Our life changed drastically in April this year. Our ten year old's school suggested that we consider having him assessed for what we thought was 'extreme shyness.' We were extremely shocked when the results came back that he was on the spectrum. Our child had autism....we were devastated, and even worse, we were clueless. We had no idea where to turn or what to do. Our lives would never be the same. One of our friends who has an autistic son suggested contacting Autism Society and I'm so glad that we did. We were provided with a great deal of information including the summer classes. We joined and decided to sign our son up for the Como Zoo Global Adventure class.

However, these classes were completely out of our budget. We thought we would not be able to do it. Then we heard about the Twin Cities Autism Foundation and that they provide a yearly scholarship to assist members. We were so, so happy to hear this! Our son loves animals so much, especially tigers. He talks about them all the time and we knew that it would be a special treat for him to be able to see them and all the other animals as the zoo. After the year he had had, we thought he needed a special treat and this class would be perfect. We applied for the scholarship anxiously, hoping that all would go well, and that we would be approved and we were! We were ever so grateful. (We would never have been able to afford this class on our own and our son would have missed out on a class of his dreams). We showed up for the first day of his summer class and our son was so, so shy and withdrawn that we worried that he would not be able to enjoy it. However, at the end of class that day, he was soooooo excited! He spent the long drive home telling me everything and I do mean EVERYTHING that had happened!

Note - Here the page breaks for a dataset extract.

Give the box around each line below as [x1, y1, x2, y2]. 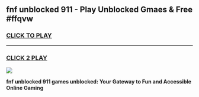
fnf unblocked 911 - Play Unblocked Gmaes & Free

I was so impressed with the amount of knowledge he had gained. I learned quite a lot from him that I hadn't known before. Our son got to go behind the scenes and meet animals face to face as well. He even started making friends! Our shy son said that he couldn't wait to go back the next day and that he wanted to go to that camp again next summer! He was bouncing with excitement and happiness! I was amazed and so thankful that tears came to my eyes. You see, we had been having such a difficult time since learning about his diagnosis. There were many tears and sleepless nights. We needed this, we really did. Seeing our precious boy's face light up with pure joy was a balm to our heart. We would not have been able to have him experience this if it wasn't for the generous contributions made by the Twin Cities Autism Foundation. We are so very grateful to all the persons who donate to this wonderful foundation. Please know that you are impacting and changing lives.